正如上面展示的，卷积层输出的(3, 3, 64)张量被铺平展开成了一个(576,)的向量，然后才被输入到全连接层中。

> Now, let’s train our convnet on the MNIST digits. We will reuse a lot of the code we
have already covered in the MNIST example from Chapter 2.

现在，我们使用MNIST数据来训练这个卷积神经网络。我们会重复使用很多在第二章MNIST例子中的代码。

In [5]:
from tensorflow.keras.datasets import mnist
from tensorflow.keras.utils import to_categorical

(train_images, train_labels), (test_images, test_labels) = mnist.load_data()
train_images = train_images.reshape((60000, 28, 28, 1))
train_images = train_images.astype('float32') / 255
test_images = test_images.reshape((10000, 28, 28, 1))
test_images = test_images.astype('float32') / 255

train_labels = to_categorical(train_labels)
test_labels = to_categorical(test_labels)

model.compile(optimizer='rmsprop', loss='categorical_crossentropy', metrics=['accuracy'])
model.fit(train_images, train_labels, epochs=20, batch_size=64)

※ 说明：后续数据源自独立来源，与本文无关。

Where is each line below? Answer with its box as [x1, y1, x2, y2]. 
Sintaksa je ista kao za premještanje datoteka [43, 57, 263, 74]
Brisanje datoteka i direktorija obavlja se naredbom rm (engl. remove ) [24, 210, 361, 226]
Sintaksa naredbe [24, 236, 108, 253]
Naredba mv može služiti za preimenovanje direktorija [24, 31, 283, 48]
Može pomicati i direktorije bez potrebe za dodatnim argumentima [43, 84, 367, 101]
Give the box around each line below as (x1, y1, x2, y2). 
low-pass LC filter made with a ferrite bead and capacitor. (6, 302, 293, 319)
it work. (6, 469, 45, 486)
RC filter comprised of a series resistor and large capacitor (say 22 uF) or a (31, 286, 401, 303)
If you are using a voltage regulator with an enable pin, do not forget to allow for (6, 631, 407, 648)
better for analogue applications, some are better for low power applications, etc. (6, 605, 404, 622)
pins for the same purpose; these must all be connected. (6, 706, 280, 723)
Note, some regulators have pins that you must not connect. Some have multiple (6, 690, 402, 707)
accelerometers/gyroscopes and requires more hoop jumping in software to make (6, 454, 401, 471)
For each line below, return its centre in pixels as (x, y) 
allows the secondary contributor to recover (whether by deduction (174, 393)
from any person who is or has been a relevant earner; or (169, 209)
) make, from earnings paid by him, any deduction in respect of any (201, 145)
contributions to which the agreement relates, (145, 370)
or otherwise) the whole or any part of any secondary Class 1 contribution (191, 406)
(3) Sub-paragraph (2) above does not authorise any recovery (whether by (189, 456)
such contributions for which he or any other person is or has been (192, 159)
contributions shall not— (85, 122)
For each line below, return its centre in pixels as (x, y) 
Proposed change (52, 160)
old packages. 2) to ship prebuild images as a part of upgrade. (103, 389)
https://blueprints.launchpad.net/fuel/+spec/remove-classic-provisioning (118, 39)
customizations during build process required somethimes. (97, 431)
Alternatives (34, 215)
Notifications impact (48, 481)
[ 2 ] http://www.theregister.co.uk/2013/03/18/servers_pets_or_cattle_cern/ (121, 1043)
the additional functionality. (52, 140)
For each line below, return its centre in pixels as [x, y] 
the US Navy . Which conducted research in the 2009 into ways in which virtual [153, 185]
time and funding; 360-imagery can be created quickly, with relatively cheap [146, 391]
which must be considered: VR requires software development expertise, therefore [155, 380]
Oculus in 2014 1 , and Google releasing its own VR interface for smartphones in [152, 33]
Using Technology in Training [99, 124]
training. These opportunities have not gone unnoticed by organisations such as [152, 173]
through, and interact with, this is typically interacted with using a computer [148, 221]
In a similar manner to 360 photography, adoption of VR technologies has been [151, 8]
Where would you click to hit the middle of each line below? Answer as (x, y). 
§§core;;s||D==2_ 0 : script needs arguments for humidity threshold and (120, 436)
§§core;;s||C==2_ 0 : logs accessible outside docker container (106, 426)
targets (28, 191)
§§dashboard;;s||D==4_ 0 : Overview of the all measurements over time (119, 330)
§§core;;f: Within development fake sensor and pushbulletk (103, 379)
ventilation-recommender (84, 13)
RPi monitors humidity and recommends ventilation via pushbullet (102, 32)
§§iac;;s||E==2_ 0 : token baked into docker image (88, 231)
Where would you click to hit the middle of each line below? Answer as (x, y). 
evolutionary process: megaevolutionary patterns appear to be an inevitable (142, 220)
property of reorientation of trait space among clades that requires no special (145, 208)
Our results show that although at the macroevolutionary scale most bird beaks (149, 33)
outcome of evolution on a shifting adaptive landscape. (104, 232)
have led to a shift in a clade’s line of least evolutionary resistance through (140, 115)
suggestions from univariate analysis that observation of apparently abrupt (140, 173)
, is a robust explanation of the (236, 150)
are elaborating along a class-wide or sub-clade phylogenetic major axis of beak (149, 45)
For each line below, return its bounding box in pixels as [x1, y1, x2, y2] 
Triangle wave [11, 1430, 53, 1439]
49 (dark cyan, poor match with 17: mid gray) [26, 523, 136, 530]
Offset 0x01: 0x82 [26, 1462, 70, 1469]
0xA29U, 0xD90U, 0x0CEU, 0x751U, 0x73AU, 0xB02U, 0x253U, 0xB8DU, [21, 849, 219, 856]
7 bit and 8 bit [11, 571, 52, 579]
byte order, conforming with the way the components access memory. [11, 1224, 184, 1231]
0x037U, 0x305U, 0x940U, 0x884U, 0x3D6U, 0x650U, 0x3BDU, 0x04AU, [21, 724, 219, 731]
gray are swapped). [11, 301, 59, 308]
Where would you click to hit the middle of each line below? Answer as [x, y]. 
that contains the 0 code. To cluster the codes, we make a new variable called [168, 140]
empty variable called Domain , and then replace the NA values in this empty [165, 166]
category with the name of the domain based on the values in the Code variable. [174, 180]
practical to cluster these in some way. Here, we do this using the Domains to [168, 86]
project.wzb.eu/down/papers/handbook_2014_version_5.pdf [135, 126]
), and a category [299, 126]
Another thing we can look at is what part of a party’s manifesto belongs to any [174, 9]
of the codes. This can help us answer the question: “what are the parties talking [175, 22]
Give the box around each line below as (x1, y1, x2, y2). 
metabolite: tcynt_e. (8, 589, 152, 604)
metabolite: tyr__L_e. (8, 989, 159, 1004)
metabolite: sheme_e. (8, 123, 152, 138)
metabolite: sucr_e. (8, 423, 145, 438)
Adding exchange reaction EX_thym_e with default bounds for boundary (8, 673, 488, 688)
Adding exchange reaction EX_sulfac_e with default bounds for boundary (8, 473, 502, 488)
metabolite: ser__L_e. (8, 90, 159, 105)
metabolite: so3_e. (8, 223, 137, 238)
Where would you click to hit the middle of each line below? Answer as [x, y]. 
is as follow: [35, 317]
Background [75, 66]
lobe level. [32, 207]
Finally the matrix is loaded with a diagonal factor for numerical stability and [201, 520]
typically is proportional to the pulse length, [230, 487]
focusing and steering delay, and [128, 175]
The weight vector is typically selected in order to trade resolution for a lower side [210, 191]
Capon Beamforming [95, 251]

Downloading data from https://storage.googleapis.com/tensorflow/tf-keras-datasets/mnist.npz
Train on 60000 samples
Epoch 1/20
Epoch 2/20
Epoch 3/20
Epoch 4/20
Epoch 5/20
Epoch 6/20
Epoch 7/20
Epoch 8/20
Epoch 9/20
Epoch 10/20
Epoch 11/20
Epoch 12/20
Epoch 13/20
Epoch 14/20
Epoch 15/20
Epoch 16/20
Epoch 17/20
Epoch 18/20
Epoch 19/20
Epoch 20/20


<tensorflow.python.keras.callbacks.History at 0x7f97940911d0>

> Let’s evaluate the model on the test data:

然后我们直接在测试集上检验一下模型：

In [6]:
test_loss, test_acc = model.evaluate(test_images, test_labels)
test_acc



0.9908

> While our densely-connected network from Chapter 2 had a test accuracy of 97.8%,
our basic convnet has a test accuracy of 99.3%: we decreased our error rate by 68%
(relative). Not bad!

我们在第二章使用全连接网络获得了97.8%的测试准确率，而现在这个很基本的卷积神经网络就可以达到测试准确率99.3%：我们将错误率降低了68%（相对）。不错！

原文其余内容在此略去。